Work task ::
Repeat every record below exactly as written.

Records for the exercise ::
####################

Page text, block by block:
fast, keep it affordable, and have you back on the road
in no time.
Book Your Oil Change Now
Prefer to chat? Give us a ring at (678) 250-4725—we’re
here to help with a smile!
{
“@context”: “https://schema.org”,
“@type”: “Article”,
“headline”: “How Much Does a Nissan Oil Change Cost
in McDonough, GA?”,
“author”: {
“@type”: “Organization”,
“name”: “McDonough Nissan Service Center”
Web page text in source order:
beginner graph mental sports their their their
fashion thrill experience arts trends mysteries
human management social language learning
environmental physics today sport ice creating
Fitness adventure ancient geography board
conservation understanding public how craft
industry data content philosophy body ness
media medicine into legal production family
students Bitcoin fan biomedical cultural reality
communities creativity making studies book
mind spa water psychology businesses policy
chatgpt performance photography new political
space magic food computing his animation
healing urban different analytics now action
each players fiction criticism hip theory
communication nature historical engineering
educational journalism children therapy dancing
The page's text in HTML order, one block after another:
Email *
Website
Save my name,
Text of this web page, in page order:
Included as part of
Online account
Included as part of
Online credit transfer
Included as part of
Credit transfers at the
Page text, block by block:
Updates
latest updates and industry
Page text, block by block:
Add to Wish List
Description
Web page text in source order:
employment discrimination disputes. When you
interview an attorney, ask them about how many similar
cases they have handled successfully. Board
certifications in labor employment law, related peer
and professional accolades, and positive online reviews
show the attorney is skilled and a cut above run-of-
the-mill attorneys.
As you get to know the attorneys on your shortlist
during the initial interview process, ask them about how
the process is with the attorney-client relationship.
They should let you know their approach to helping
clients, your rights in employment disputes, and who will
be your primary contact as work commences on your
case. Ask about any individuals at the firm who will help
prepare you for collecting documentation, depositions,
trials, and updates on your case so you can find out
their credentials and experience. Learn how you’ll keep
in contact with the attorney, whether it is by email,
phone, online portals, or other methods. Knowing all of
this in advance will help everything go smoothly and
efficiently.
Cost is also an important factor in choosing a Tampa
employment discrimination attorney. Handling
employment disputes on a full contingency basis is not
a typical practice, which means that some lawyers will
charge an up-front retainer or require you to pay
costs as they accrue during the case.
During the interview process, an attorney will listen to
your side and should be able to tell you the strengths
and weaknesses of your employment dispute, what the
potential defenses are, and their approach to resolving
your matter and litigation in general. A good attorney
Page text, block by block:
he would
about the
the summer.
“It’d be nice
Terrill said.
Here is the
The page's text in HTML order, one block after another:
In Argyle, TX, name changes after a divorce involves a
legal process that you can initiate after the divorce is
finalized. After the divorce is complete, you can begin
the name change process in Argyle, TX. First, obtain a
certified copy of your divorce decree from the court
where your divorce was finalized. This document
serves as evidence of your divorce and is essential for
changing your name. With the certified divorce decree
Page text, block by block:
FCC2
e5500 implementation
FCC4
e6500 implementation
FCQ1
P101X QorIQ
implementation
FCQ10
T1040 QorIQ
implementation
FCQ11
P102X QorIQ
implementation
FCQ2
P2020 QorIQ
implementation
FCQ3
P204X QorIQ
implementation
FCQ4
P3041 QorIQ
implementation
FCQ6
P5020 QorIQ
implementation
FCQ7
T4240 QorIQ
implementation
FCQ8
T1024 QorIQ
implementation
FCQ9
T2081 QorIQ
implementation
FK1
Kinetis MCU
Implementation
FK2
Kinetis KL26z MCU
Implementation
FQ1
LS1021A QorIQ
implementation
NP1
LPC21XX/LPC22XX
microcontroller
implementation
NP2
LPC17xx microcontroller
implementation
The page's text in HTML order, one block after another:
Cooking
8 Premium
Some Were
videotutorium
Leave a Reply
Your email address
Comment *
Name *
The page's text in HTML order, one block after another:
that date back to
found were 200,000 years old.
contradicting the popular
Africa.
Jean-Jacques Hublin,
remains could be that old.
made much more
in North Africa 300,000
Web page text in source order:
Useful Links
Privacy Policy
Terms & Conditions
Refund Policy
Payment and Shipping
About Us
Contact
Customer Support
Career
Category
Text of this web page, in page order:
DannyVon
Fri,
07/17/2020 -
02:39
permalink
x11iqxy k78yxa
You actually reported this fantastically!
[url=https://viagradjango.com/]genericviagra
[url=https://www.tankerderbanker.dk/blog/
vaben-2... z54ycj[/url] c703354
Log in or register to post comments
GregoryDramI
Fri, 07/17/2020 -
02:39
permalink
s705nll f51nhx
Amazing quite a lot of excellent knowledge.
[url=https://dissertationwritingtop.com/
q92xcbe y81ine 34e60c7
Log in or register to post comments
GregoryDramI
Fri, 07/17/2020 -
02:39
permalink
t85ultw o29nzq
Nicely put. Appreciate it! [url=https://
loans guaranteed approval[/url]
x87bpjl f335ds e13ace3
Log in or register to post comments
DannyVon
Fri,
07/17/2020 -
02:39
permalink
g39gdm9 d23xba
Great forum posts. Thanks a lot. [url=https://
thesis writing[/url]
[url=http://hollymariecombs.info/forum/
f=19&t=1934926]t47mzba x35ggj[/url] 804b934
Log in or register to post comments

####################

Result for this exercise ::
Page text, block by block:
fast, keep it affordable, and have you back on the road
in no time.
Book Your Oil Change Now
Prefer to chat? Give us a ring at (678) 250-4725—we’re
here to help with a smile!
{
“@context”: “https://schema.org”,
“@type”: “Article”,
“headline”: “How Much Does a Nissan Oil Change Cost
in McDonough, GA?”,
“author”: {
“@type”: “Organization”,
“name”: “McDonough Nissan Service Center”
Web page text in source order:
beginner graph mental sports their their their
fashion thrill experience arts trends mysteries
human management social language learning
environmental physics today sport ice creating
Fitness adventure ancient geography board
conservation understanding public how craft
industry data content philosophy body ness
media medicine into legal production family
students Bitcoin fan biomedical cultural reality
communities creativity making studies book
mind spa water psychology businesses policy
chatgpt performance photography new political
space magic food computing his animation
healing urban different analytics now action
each players fiction criticism hip theory
communication nature historical engineering
educational journalism children therapy dancing
The page's text in HTML order, one block after another:
Email *
Website
Save my name,
Text of this web page, in page order:
Included as part of
Online account
Included as part of
Online credit transfer
Included as part of
Credit transfers at the
Page text, block by block:
Updates
latest updates and industry
Page text, block by block:
Add to Wish List
Description
Web page text in source order:
employment discrimination disputes. When you
interview an attorney, ask them about how many similar
cases they have handled successfully. Board
certifications in labor employment law, related peer
and professional accolades, and positive online reviews
show the attorney is skilled and a cut above run-of-
the-mill attorneys.
As you get to know the attorneys on your shortlist
during the initial interview process, ask them about how
the process is with the attorney-client relationship.
They should let you know their approach to helping
clients, your rights in employment disputes, and who will
be your primary contact as work commences on your
case. Ask about any individuals at the firm who will help
prepare you for collecting documentation, depositions,
trials, and updates on your case so you can find out
their credentials and experience. Learn how you’ll keep
in contact with the attorney, whether it is by email,
phone, online portals, or other methods. Knowing all of
this in advance will help everything go smoothly and
efficiently.
Cost is also an important factor in choosing a Tampa
employment discrimination attorney. Handling
employment disputes on a full contingency basis is not
a typical practice, which means that some lawyers will
charge an up-front retainer or require you to pay
costs as they accrue during the case.
During the interview process, an attorney will listen to
your side and should be able to tell you the strengths
and weaknesses of your employment dispute, what the
potential defenses are, and their approach to resolving
your matter and litigation in general. A good attorney
Page text, block by block:
he would
about the
the summer.
“It’d be nice
Terrill said.
Here is the
The page's text in HTML order, one block after another:
In Argyle, TX, name changes after a divorce involves a
legal process that you can initiate after the divorce is
finalized. After the divorce is complete, you can begin
the name change process in Argyle, TX. First, obtain a
certified copy of your divorce decree from the court
where your divorce was finalized. This document
serves as evidence of your divorce and is essential for
changing your name. With the certified divorce decree
Page text, block by block:
FCC2
e5500 implementation
FCC4
e6500 implementation
FCQ1
P101X QorIQ
implementation
FCQ10
T1040 QorIQ
implementation
FCQ11
P102X QorIQ
implementation
FCQ2
P2020 QorIQ
implementation
FCQ3
P204X QorIQ
implementation
FCQ4
P3041 QorIQ
implementation
FCQ6
P5020 QorIQ
implementation
FCQ7
T4240 QorIQ
implementation
FCQ8
T1024 QorIQ
implementation
FCQ9
T2081 QorIQ
implementation
FK1
Kinetis MCU
Implementation
FK2
Kinetis KL26z MCU
Implementation
FQ1
LS1021A QorIQ
implementation
NP1
LPC21XX/LPC22XX
microcontroller
implementation
NP2
LPC17xx microcontroller
implementation
The page's text in HTML order, one block after another:
Cooking
8 Premium
Some Were
videotutorium
Leave a Reply
Your email address
Comment *
Name *
The page's text in HTML order, one block after another:
that date back to
found were 200,000 years old.
contradicting the popular
Africa.
Jean-Jacques Hublin,
remains could be that old.
made much more
in North Africa 300,000
Web page text in source order:
Useful Links
Privacy Policy
Terms & Conditions
Refund Policy
Payment and Shipping
About Us
Contact
Customer Support
Career
Category
Text of this web page, in page order:
DannyVon
Fri,
07/17/2020 -
02:39
permalink
x11iqxy k78yxa
You actually reported this fantastically!
[url=https://viagradjango.com/]genericviagra
[url=https://www.tankerderbanker.dk/blog/
vaben-2... z54ycj[/url] c703354
Log in or register to post comments
GregoryDramI
Fri, 07/17/2020 -
02:39
permalink
s705nll f51nhx
Amazing quite a lot of excellent knowledge.
[url=https://dissertationwritingtop.com/
q92xcbe y81ine 34e60c7
Log in or register to post comments
GregoryDramI
Fri, 07/17/2020 -
02:39
permalink
t85ultw o29nzq
Nicely put. Appreciate it! [url=https://
loans guaranteed approval[/url]
x87bpjl f335ds e13ace3
Log in or register to post comments
DannyVon
Fri,
07/17/2020 -
02:39
permalink
g39gdm9 d23xba
Great forum posts. Thanks a lot. [url=https://
thesis writing[/url]
[url=http://hollymariecombs.info/forum/
f=19&t=1934926]t47mzba x35ggj[/url] 804b934
Log in or register to post comments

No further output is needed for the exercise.